Repression gegen Opposition: „CHP zeigt späte Einsicht“

Mit Blick auf die jüngsten Repressionen gegen die größte Oppositionspartei CHP – darunter die Verhaftung und Absetzung des Istanbuler Oberbürgermeisters Ekrem Imamoğlu und die Einsetzung von Zwangsverwaltern in mehreren Kommunen – zeigte sich Ok einerseits kritisch, andererseits verständnisvoll. Die Haltung der CHP sei „spät, aber wichtig“. Die Partei erkenne nun am eigenen Leib, wie sich staatliche Repression anfühle, während sie lange zu den Angriffen auf kurdische Strukturen geschwiegen habe.
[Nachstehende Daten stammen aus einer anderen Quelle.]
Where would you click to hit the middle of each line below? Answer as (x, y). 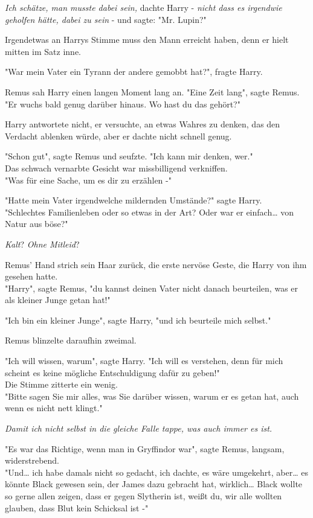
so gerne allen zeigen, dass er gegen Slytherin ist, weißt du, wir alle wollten (144, 496)
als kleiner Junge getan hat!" (58, 300)
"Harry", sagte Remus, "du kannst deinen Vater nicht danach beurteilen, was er (152, 288)
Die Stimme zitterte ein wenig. (61, 384)
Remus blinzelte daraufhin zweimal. (71, 340)
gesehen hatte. (31, 276)
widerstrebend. (32, 460)
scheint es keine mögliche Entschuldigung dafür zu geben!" (112, 372)

Gesellschaftlicher Widerstand wächst

Ok sieht dennoch ein wachsendes Potenzial für politischen Wandel. Die Gesellschaft stehe angesichts der zunehmenden staatlichen Unterdrückung kurz vor dem Ausbruch. „Die Menschen haben lange geschwiegen, doch jetzt sagen sie: Es reicht“, erklärte er. Insbesondere der Protest von Akademiker:innen und Studierenden sowie die aktive Rolle von Frauen und Jugendlichen zeige, dass sich ein breiter gesellschaftlicher Widerstand formiere.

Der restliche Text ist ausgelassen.